*BRIEF*.
Among the entries, which lines carry the string "para"? Copy every one.

*THE INPUT*.
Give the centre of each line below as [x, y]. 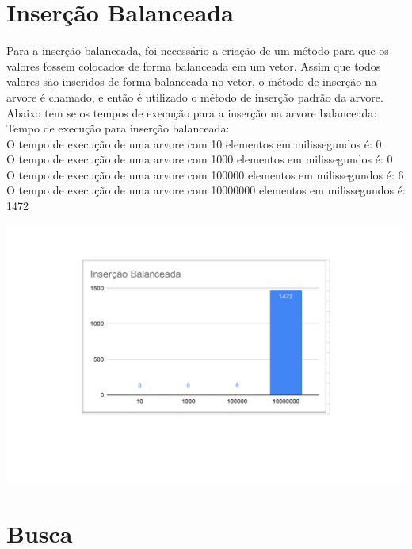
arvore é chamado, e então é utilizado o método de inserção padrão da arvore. [195, 96]
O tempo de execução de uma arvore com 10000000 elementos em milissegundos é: [206, 190]
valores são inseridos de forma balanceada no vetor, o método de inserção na [192, 81]
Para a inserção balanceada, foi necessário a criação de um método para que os [198, 50]
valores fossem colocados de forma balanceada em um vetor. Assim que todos [194, 65]
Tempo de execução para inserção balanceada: [118, 128]
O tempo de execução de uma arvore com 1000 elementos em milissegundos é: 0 [200, 159]
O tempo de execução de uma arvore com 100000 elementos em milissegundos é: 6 [205, 174]
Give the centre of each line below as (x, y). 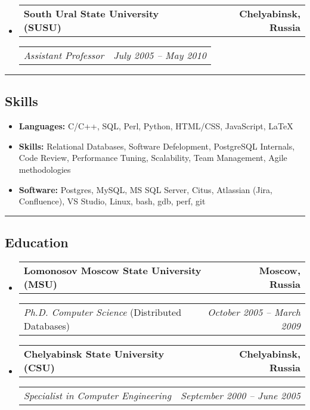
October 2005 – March (254, 312)
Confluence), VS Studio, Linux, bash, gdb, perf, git (112, 201)
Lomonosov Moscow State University (112, 270)
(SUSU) (42, 27)
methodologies (45, 169)
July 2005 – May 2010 (160, 55)
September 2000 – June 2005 (241, 395)
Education (37, 242)
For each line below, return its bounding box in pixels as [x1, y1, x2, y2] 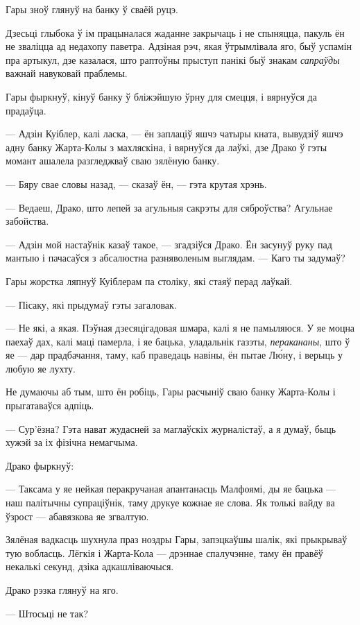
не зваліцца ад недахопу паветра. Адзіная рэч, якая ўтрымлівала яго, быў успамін [6, 39, 352, 53]
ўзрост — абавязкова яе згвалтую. [6, 508, 149, 523]
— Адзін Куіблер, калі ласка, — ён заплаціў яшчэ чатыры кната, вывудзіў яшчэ [6, 126, 343, 141]
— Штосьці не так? [6, 606, 88, 620]
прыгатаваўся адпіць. [6, 398, 94, 413]
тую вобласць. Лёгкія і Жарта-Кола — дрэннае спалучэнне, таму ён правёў [6, 545, 323, 560]
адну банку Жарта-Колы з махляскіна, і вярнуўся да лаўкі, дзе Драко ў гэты [6, 139, 327, 154]
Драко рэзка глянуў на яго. [6, 583, 119, 597]

*SOLUTION*.
Para a inserção balanceada, foi necessário a criação de um método para que os [198, 50]
Tempo de execução para inserção balanceada: [118, 128]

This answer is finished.